Once worked up with all the radar up and running they will be the most modern ships in the world - able to defend London from aircraft and missile attack - but all six need Phalanx or Goalkeeper for point blank defence. This has been put right on Daring - looking at the photos of Dauntless as she heads south to patrol the Falkland Islands, not so far. Ideally a pair of Type 45's should patrol the Falklands with a nuclear submarine to deal with surface ships and submarine threats.

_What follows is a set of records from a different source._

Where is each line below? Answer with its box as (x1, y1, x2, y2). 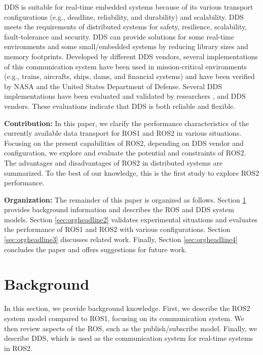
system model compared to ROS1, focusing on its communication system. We (4, 312, 244, 323)
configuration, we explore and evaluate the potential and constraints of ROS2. (4, 147, 246, 158)
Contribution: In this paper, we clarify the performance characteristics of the (4, 117, 249, 128)
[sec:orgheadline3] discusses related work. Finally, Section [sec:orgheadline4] (4, 234, 238, 245)
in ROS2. (4, 342, 32, 353)
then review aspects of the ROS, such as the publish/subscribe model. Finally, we (4, 323, 257, 333)
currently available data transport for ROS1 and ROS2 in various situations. (4, 128, 242, 138)
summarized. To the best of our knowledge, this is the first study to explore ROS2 (4, 167, 259, 178)
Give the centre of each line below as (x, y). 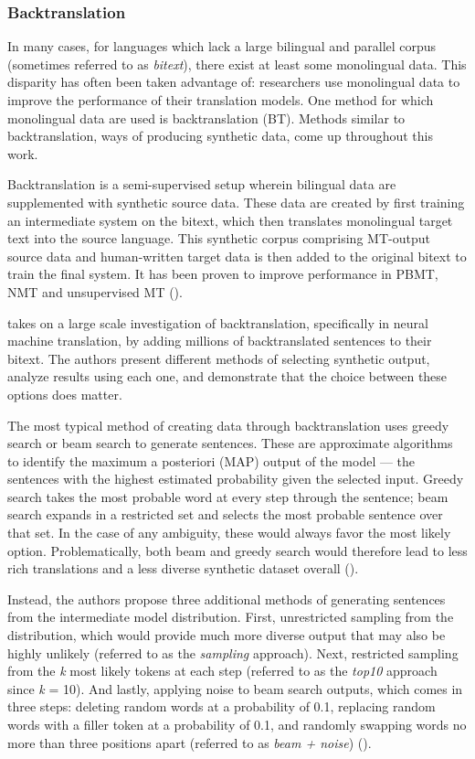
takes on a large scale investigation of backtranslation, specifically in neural (218, 322)
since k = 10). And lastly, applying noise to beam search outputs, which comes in (235, 688)
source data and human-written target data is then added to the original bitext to (237, 256)
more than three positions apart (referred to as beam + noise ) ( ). (190, 742)
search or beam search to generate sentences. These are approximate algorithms (230, 443)
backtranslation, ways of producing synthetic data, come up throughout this (220, 136)
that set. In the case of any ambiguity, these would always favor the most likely (229, 533)
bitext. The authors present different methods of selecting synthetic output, (219, 358)
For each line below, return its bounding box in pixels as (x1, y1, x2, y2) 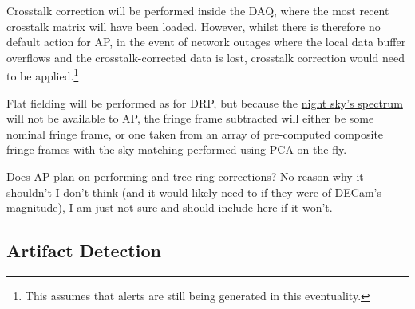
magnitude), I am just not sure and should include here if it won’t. (6, 199, 333, 216)
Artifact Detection (6, 238, 161, 263)
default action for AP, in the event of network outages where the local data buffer (6, 33, 406, 50)
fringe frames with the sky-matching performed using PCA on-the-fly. (6, 141, 347, 158)
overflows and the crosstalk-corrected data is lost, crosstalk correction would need (6, 49, 405, 65)
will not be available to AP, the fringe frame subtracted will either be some (6, 110, 374, 127)
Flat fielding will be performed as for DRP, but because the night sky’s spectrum (6, 94, 403, 111)
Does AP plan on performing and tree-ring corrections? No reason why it (6, 168, 364, 184)

The original pair of 30mm cannons are sufficient for dealing Somali pirates but not much help against Exocets. What is the point of saving comparative peanuts after spending hundreds of millions - unless the ships were built to safeguard jobs before a tough election rather than defend this country. Nor is a helicopter enough against submarines, torpedo tubes should be added.
Modern submarine launched torpedoes are fast and long range. Russia's latest torpedo is designed to reach speeds of 200 knots and run for 7-8 nautical miles. Britain's modern Spearfish torpedo has a top speed of 80 knots and a range of 30 nautical miles. The torpedo runs fast to close on its target then slows for accuracy over the last stretch before impact. Helicopters allow a surface force to detect and engage hostile submarines beyond torpedo range. The British air-launched torpedo - Stingray - has a speed of 45 knots and a range of 4 nautical miles. Stingray was designed to out-run submerged nuclear submarines. Although big helicopters operate in pretty awful weather, often conditions that ground fixed wing aircraft, their mother ship also needs torpedo tubes as a fail-safe.

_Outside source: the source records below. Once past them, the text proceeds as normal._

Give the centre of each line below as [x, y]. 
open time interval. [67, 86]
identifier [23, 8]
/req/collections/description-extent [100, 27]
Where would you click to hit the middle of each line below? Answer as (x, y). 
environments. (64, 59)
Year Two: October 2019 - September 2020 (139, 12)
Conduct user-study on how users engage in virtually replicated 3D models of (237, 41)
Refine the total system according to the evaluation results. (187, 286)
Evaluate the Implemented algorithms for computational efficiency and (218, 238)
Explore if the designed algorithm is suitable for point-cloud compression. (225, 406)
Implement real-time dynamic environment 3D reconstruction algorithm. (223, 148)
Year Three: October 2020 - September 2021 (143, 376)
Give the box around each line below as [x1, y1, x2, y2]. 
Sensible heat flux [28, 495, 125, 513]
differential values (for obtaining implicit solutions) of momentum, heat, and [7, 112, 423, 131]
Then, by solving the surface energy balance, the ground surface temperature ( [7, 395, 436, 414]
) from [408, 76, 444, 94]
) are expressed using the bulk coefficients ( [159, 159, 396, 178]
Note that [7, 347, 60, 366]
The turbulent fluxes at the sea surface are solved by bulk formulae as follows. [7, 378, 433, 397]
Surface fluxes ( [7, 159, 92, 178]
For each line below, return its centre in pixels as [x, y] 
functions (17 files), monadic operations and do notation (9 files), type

There is enough space on board for the ship to take on 60 Royal Marine commandos and their equipment.
HMS Daring and her Type 45 sister ships were designed as replacements for the fourteen Type 42 destroyers but that scheme predates the recent Labour government selling off new Type 23 destroyers. Twelve of the Type 45 destroyers were ordered but this programme was reduced to eight ships, then six, greatly increasing the unit cost because the development work is spread over half as many vessels. Building the whole original twelve ship order would bring down the unit price significantly while providing a strong core of powerful ships for protecting carrier and amphibious task forces, carrying out independent strategic operations, commerce protection and global police duties. A second batch of six Super-Darings with enhanced weaponry should be ordered. Building the full programme of twelve ships would also bring the navy's beleaguered destroyer and frigate force up to a comparatively safer 25 active ships plus the 13 Dukes as a reserve force and core of a new reserve fleet. This would provide 38 destroyers and frigates in a major emergency.

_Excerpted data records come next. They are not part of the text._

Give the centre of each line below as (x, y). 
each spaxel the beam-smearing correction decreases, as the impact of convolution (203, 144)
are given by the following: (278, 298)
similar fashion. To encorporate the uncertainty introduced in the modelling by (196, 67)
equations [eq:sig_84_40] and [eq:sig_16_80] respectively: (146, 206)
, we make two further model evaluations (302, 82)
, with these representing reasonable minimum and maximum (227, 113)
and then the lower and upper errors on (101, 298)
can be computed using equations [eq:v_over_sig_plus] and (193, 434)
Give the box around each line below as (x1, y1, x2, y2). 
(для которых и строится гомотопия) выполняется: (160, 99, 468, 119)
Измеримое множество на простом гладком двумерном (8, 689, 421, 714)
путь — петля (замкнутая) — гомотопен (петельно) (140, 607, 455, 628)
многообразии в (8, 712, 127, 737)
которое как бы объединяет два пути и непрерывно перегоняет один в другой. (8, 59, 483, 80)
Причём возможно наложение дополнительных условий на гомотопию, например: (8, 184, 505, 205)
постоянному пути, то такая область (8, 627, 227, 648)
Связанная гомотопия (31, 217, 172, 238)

TYPE 26 - GLOBAL PATROL SHIP
Type 26 impression - BAE and MOD
At the same time a decision is long overdue for a design to replace the Type 22 and Type 23 ships and this will become the Type 26. Design work at long last has started. Any replacement vessel needs the range and general fighting power seen on the present Type 22 and Type 23 ships. The new government's defence team suggested that a cheap and cheerful escort would meet the navy's requirements. This idea although financially well intentioned, frankly would turn back the clock thirty years and take the navy straight back to the flawed Type 21 concept - discarding the lessons of the Falklands and the obvious strengths of the Type 23 Destroyers. The public - and indeed the government ministers - are too young to know about the shocks of Dunkirk and Crete when the Luftwaffe sunk and damaged half our warships; but many voters will vividly remember the same shock when a ship was lost in the South Atlantic. I don't believe the voters want to see our ships once again sent to war lacking the most basic defences and sunk with the inevitable loss of life. Give the public an honestly presented choice between £ 9 billions for the aid budget and £ 9 billions for the navy and I suspect they would chose the navy.
USS Independence and RN Type 26
TWO SHIPS, SEVEN SEAS, MANY JOBS
One photograph shows the US Navy's answer to dangerous coastal waters off Africa, the Persian Gulf and Far Eastern waters. The US navy is planning to build around 50 ships on these advanced lines; that's quite a commitment. The other photograph shows an impression of the future Type 26 Global Patrol Ship replacement for the Type 23 destroyer and the Type 22 with her conservative lines.
The US Navy has met the speed challenge. A three-thousand ton vessel with a top speed of 47 knots and fuel tanks for a 1500 mile sprint at around 40 knots given state 3 sea conditions. In other words, she can out run many torpedoes, sail from San Francisco to Hawaii within 24 hours and with positioned refuelling ships, cross the Atlantic in two days. Although I think the US Navy have their eyes on the Gulf of Hormuz, the Malacca Strait and the South China Sea.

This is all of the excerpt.